## [WHAT IS NEEDED]
Instruction for the data below: set down exactly the lines from the line with "Whether you run" to the line with "Generate My Free Lead Funnel See how it works", inclusive, and no others.

## [DATA SUPPLIED]

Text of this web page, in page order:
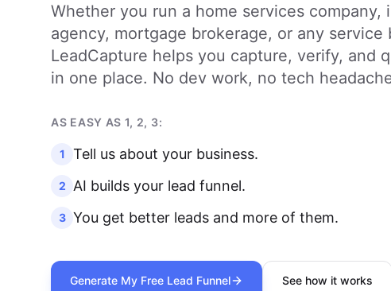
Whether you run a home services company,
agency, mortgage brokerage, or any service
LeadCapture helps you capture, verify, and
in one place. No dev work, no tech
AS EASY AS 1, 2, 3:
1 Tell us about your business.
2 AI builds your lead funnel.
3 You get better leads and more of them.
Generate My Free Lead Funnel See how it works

==

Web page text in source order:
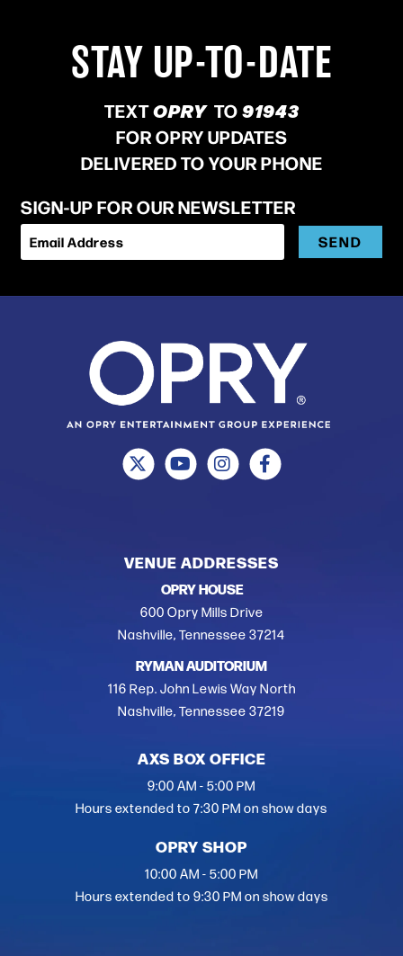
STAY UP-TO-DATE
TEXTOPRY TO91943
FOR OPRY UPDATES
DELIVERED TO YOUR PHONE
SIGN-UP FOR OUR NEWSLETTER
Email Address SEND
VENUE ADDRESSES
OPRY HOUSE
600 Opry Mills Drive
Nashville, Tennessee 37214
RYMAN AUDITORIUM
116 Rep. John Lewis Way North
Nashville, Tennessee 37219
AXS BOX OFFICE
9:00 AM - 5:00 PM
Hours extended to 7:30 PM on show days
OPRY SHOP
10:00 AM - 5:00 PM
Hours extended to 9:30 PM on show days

## [ANSWER FOR THE TASK]
Whether you run a home services company,
agency, mortgage brokerage, or any service
LeadCapture helps you capture, verify, and
in one place. No dev work, no tech
AS EASY AS 1, 2, 3:
1 Tell us about your business.
2 AI builds your lead funnel.
3 You get better leads and more of them.
Generate My Free Lead Funnel See how it works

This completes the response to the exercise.